Task item: What lines of the data below hold the string "essay"? Copy each one out.

Input data:
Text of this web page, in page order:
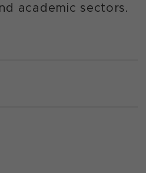
academic sectors.
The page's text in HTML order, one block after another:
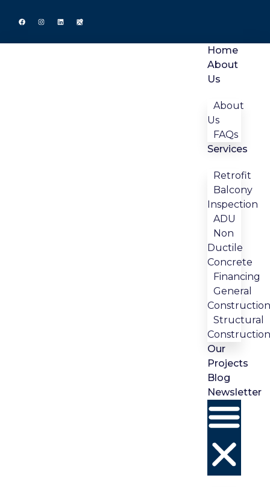
Home
About
Us
About
Us
FAQs
Services
Retrofit
Balcony
Inspection
ADU
Non
Ductile
Concrete
Financing
General
Construction
Structural
Construction
Our
Projects
Blog
Newsletter
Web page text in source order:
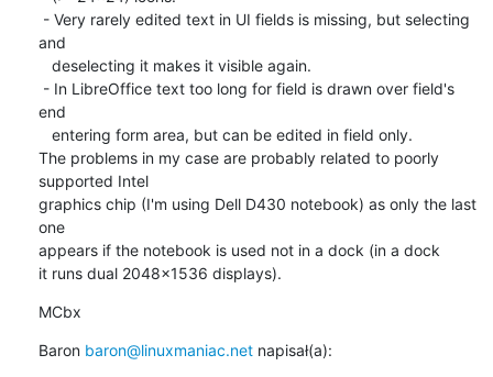
and
end
The problems in my case are probably related to poorly
supported Intel
graphics chip (I'm using Dell D430 notebook) as only the last
one
appears if the notebook is used not in a dock (in a dock
it runs dual 2048x1536 displays).
MCbx
Baron baron@linuxmaniac.net napisał(a):
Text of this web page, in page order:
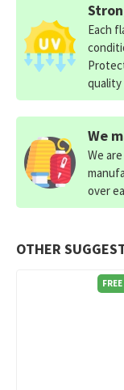
OTHER
Each
quality
We
We
over
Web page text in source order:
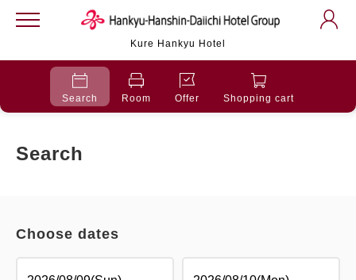
Kure Hankyu Hotel
Search Room Offer Shopping cart
Search
Choose dates
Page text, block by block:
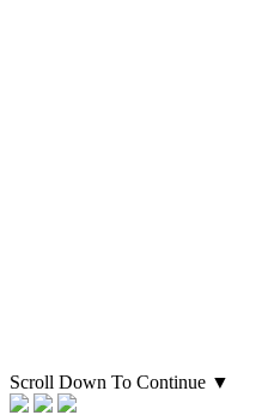
Scroll Down To Continue ▼
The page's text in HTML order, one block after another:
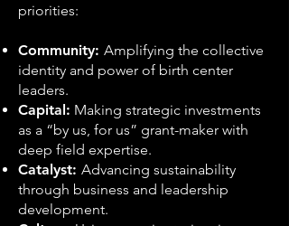
priorities:
Community: Amplifying the collective
identity and power of birth center
leaders.
Capital: Making strategic investments
as a “by us, for us” grant-maker with
deep field expertise.
Catalyst: Advancing sustainability
through business and leadership
development.
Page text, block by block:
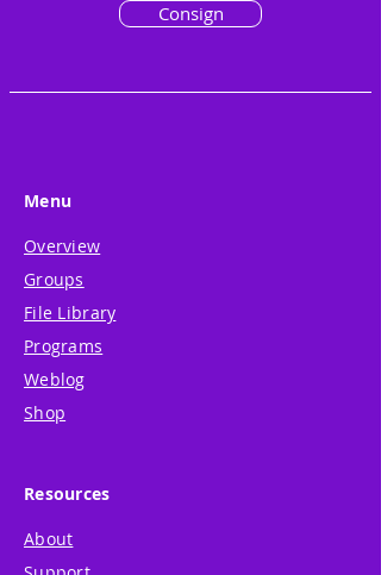
Consign
Menu
Overview
Groups
File Library
Programs
Weblog
Shop
Resources
About
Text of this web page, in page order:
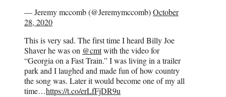
— Jeremy mccomb (@Jeremymccomb)October
28, 2020
This is very sad. The first time I heard Billy Joe
Shaver he was on @cmtwith the video for
“Georgia on a Fast Train.” I was living in a trailer
park and I laughed and made fun of how country
the song was. Later it would become one of my all
time…https://t.co/erLfFjDR9u
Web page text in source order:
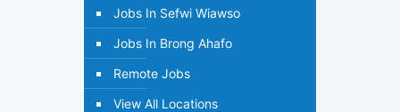
Jobs In Sefwi Wiawso
Jobs In Brong Ahafo
Remote Jobs
View All Locations
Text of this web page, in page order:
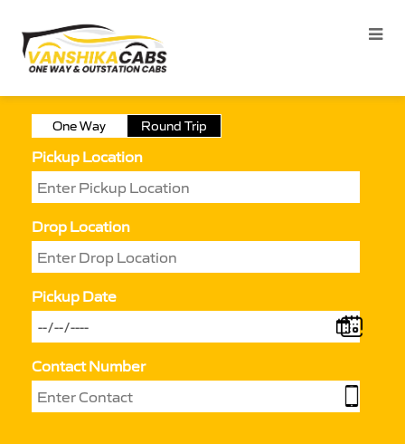
One Way Round Trip
Pickup Location
Drop Location
Pickup Date
Contact Number
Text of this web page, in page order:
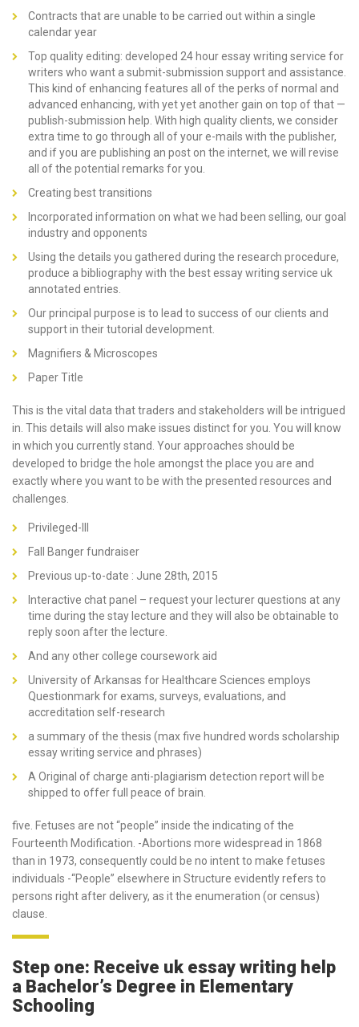
Contracts that are unable to be carried out within a single
calendar year
Top quality editing: developed 24 hour essay writing service for
writers who want a submit-submission support and assistance.
This kind of enhancing features all of the perks of normal and
advanced enhancing, with yet yet another gain on top of that —
publish-submission help. With high quality clients, we consider
extra time to go through all of your e-mails with the publisher,
and if you are publishing an post on the internet, we will revise
all of the potential remarks for you.
Creating best transitions
Incorporated information on what we had been selling, our goal
industry and opponents
Using the details you gathered during the research procedure,
produce a bibliography with the best essay writing service uk
annotated entries.
Our principal purpose is to lead to success of our clients and
support in their tutorial development.
Magnifiers & Microscopes
Paper Title
This is the vital data that traders and stakeholders will be intrigued
in. This details will also make issues distinct for you. You will know
in which you currently stand. Your approaches should be
developed to bridge the hole amongst the place you are and
exactly where you want to be with the presented resources and
challenges.
Privileged-III
Fall Banger fundraiser
Previous up-to-date : June 28th, 2015
Interactive chat panel – request your lecturer questions at any
time during the stay lecture and they will also be obtainable to
reply soon after the lecture.
And any other college coursework aid
University of Arkansas for Healthcare Sciences employs
Questionmark for exams, surveys, evaluations, and
accreditation self-research
a summary of the thesis (max five hundred words scholarship
essay writing service and phrases)
A Original of charge anti-plagiarism detection report will be
shipped to offer full peace of brain.
five. Fetuses are not “people” inside the indicating of the
Fourteenth Modification. -Abortions more widespread in 1868
than in 1973, consequently could be no intent to make fetuses
individuals -“People” elsewhere in Structure evidently refers to
persons right after delivery, as it the enumeration (or census)
clause.
Step one: Receive uk essay writing help
a Bachelor’s Degree in Elementary
Schooling
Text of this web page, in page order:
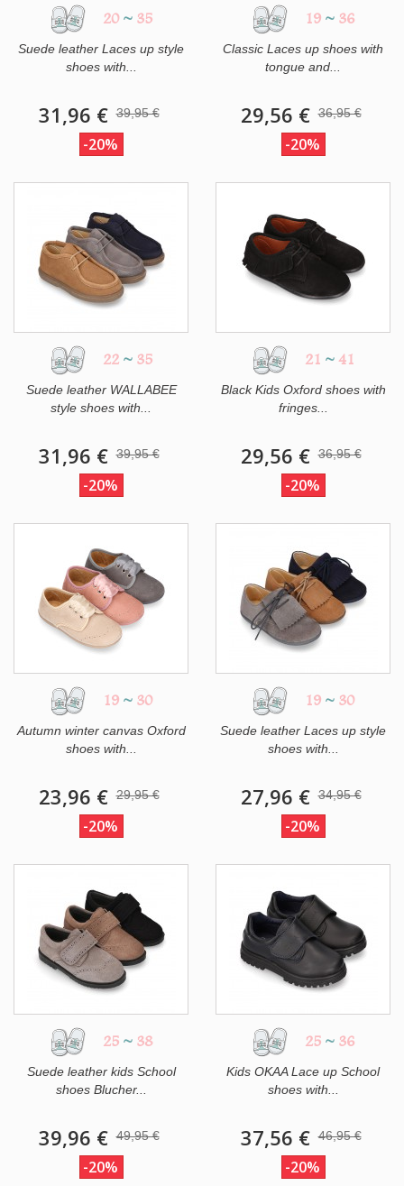
20 ~ 35
Suede leather Laces up style
shoes with...
31,96 € 39,95 €
-20%
19 ~ 36
Classic Laces up shoes with
tongue and...
29,56 € 36,95 €
-20%
22 ~ 35
Suede leather WALLABEE
style shoes with...
31,96 € 39,95 €
-20%
21 ~ 41
Black Kids Oxford shoes with
fringes...
29,56 € 36,95 €
-20%
19 ~ 30
Autumn winter canvas Oxford
shoes with...
23,96 € 29,95 €
-20%
19 ~ 30
Suede leather Laces up style
shoes with...
27,96 € 34,95 €
-20%
25 ~ 38
Suede leather kids School
shoes Blucher...
39,96 € 49,95 €
-20%
25 ~ 36
Kids OKAA Lace up School
shoes with...
37,56 € 46,95 €
-20%
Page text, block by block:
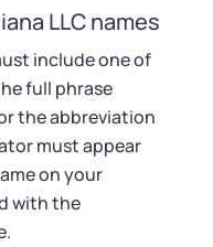
LLC names
include one of
full phrase
the abbreviation
must appear
on your
with the
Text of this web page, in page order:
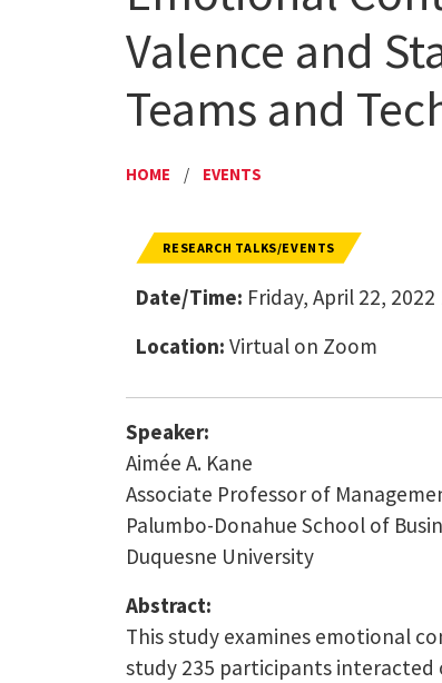
Valence and
Teams and
HOME / EVENTS
RESEARCH TALKS/EVENTS
Date/Time: Friday, April 22, 2022
Location: Virtual on Zoom
Speaker:
Aimée A. Kane
Associate Professor of
Palumbo-Donahue School of
Duquesne University
Abstract:
This study examines emotional
study 235 participants
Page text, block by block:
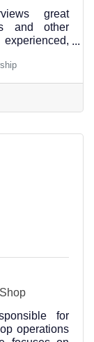
great
and other
careers/ or
for
operations
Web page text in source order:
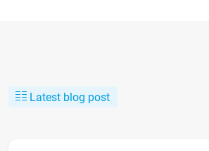
Latest blog post
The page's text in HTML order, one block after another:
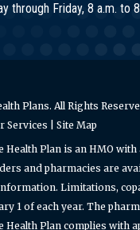
through Friday, 8 a.m. to
Plans. All Rights
Services
Site Map
Health Plan is an HMO
and pharmacies are
Limitations,
1 of each year. The
Health Plan complies with
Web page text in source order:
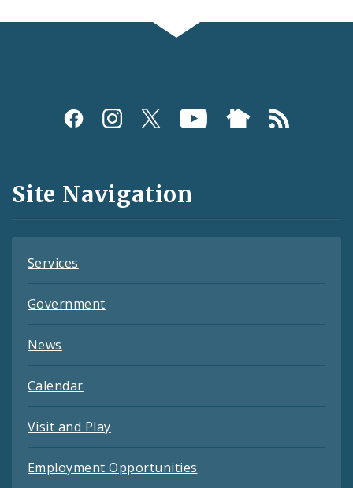
Social
and
Feeds
Site Navigation
Services
Government
News
Calendar
Visit and Play
Employment Opportunities
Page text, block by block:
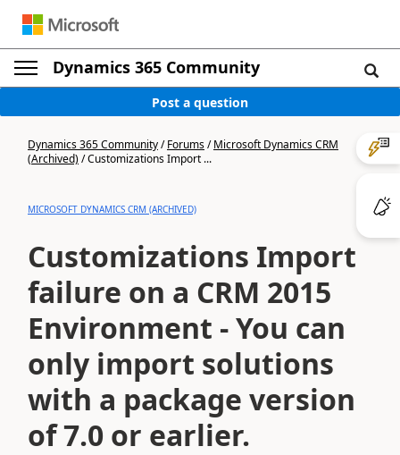
Dynamics 365 Community
Post a question
Dynamics 365 Community/Forums/Microsoft Dynamics CRM
(Archived)/Customizations Import ...
MICROSOFT DYNAMICS CRM (ARCHIVED)
Customizations Import
failure on a CRM 2015
Environment - You can
only import solutions
with a package version
of 7.0 or earlier.
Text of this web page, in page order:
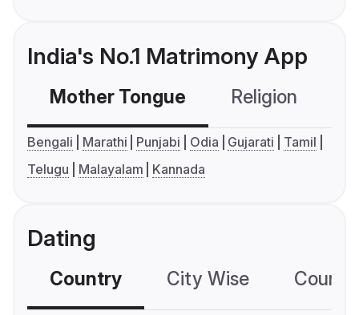
India's No.1 Matrimony App
Mother Tongue Religion
Bengali Marathi Punjabi Odia Gujarati
Tamil
Telugu
Malayalam Kannada
Dating
Country City Wise
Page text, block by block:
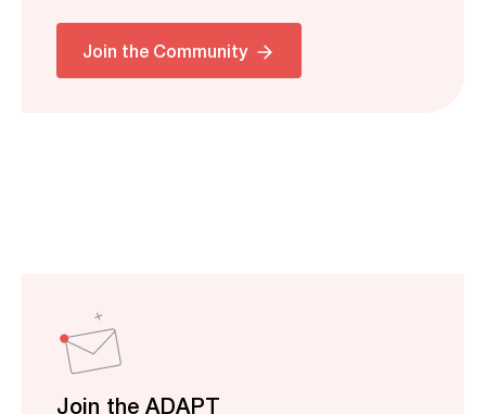
Join the Community
Join the ADAPT
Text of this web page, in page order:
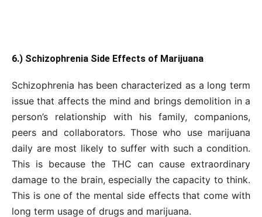
6.) Schizophrenia Side Effects of Marijuana
Schizophrenia has been characterized as a long term
issue that affects the mind and brings demolition in a
person’s relationship with his family, companions,
peers and collaborators. Those who use marijuana
daily are most likely to suffer with such a condition.
This is because the THC can cause extraordinary
damage to the brain, especially the capacity to think.
This is one of the mental side effects that come with
long term usage of drugs and marijuana.
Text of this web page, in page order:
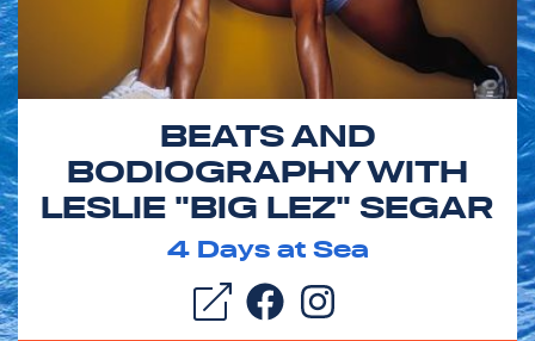
BEATS AND
BODIOGRAPHY WITH
LESLIE "BIG LEZ" SEGAR
4Days at Sea
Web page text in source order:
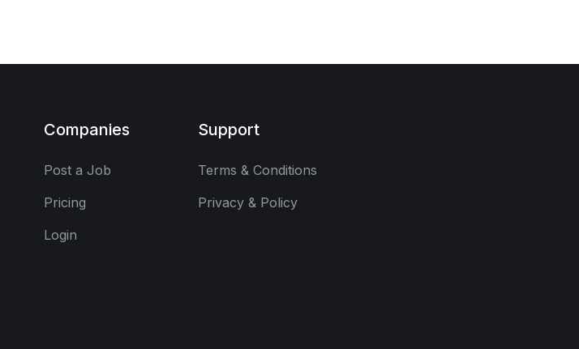
Companies
Post a Job
Pricing
Login
Support
Terms & Conditions
Privacy & Policy
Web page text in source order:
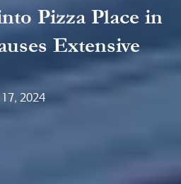
Pizza Place in
Extensive
2024
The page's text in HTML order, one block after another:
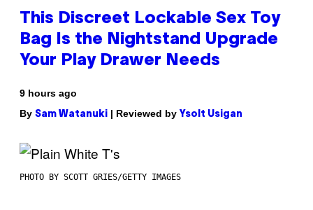
This Discreet Lockable Sex Toy
Bag Is the Nightstand Upgrade
Your Play Drawer Needs
9 hours ago
By Sam Watanuki | Reviewed by Ysolt Usigan
PHOTO BY SCOTT GRIES/GETTY IMAGES
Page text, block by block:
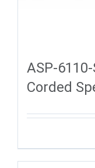
ASP-
Corded
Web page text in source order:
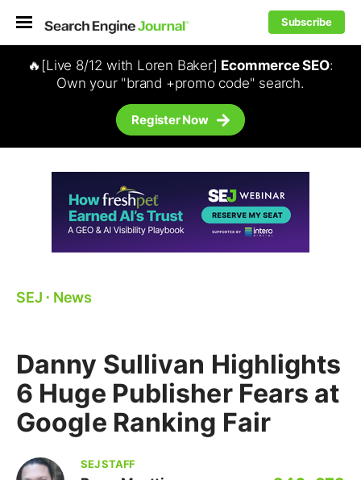
Subscribe
🔥[Live 8/12 with Loren Baker] Ecommerce SEO:
Own your "brand +promo code" search.
Register Now
SEJ ⋅ News
Danny Sullivan Highlights
6 Huge Publisher Fears at
Google Ranking Fair
SEJ STAFF
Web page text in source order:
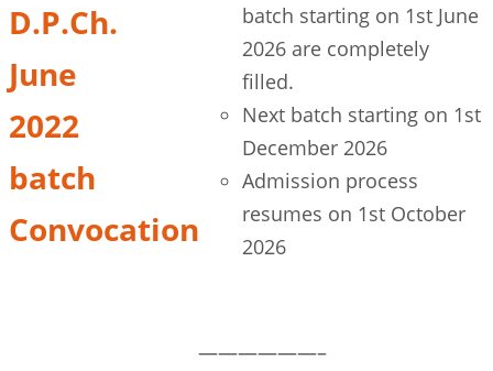
D.P.Ch.
June
2022
batch
Convocation
batch starting on 1st June
2026 are completely
filled.
Next batch starting on 1st
December 2026
Admission process
resumes on 1st October
2026
——————–
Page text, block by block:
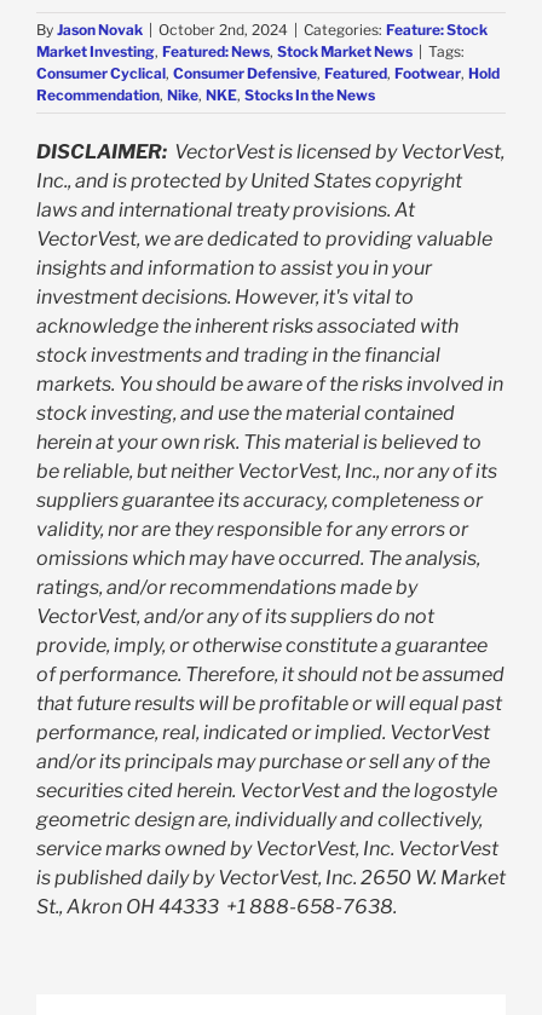
By Jason Novak October 2nd, 2024 Categories: Feature: Stock
Market Investing, Featured: News, Stock Market News
Tags:
Consumer Cyclical, Consumer Defensive, Featured, Footwear, Hold
Recommendation, Nike, NKE, Stocks In the News
DISCLAIMER: VectorVest is licensed by VectorVest,
Inc., and is protected by United States copyright
laws and international treaty provisions. At
VectorVest, we are dedicated to providing valuable
insights and information to assist you in your
investment decisions. However, it's vital to
acknowledge the inherent risks associated with
stock investments and trading in the financial
markets. You should be aware of the risks involved in
stock investing, and use the material contained
herein at your own risk. This material is believed to
be reliable, but neither VectorVest, Inc., nor any of its
suppliers guarantee its accuracy, completeness or
validity, nor are they responsible for any errors or
omissions which may have occurred. The analysis,
ratings, and/or recommendations made by
VectorVest, and/or any of its suppliers do not
provide, imply, or otherwise constitute a guarantee
of performance. Therefore, it should not be assumed
that future results will be profitable or will equal past
performance, real, indicated or implied. VectorVest
and/or its principals may purchase or sell any of the
securities cited herein. VectorVest and the logostyle
geometric design are, individually and collectively,
service marks owned by VectorVest, Inc. VectorVest
is published daily by VectorVest, Inc. 2650 W. Market
St., Akron OH 44333 +1 888-658-7638.

Finished task:
Top quality editing: developed 24 hour essay writing service for
produce a bibliography with the best essay writing service uk
essay writing service and phrases)
Step one: Receive uk essay writing help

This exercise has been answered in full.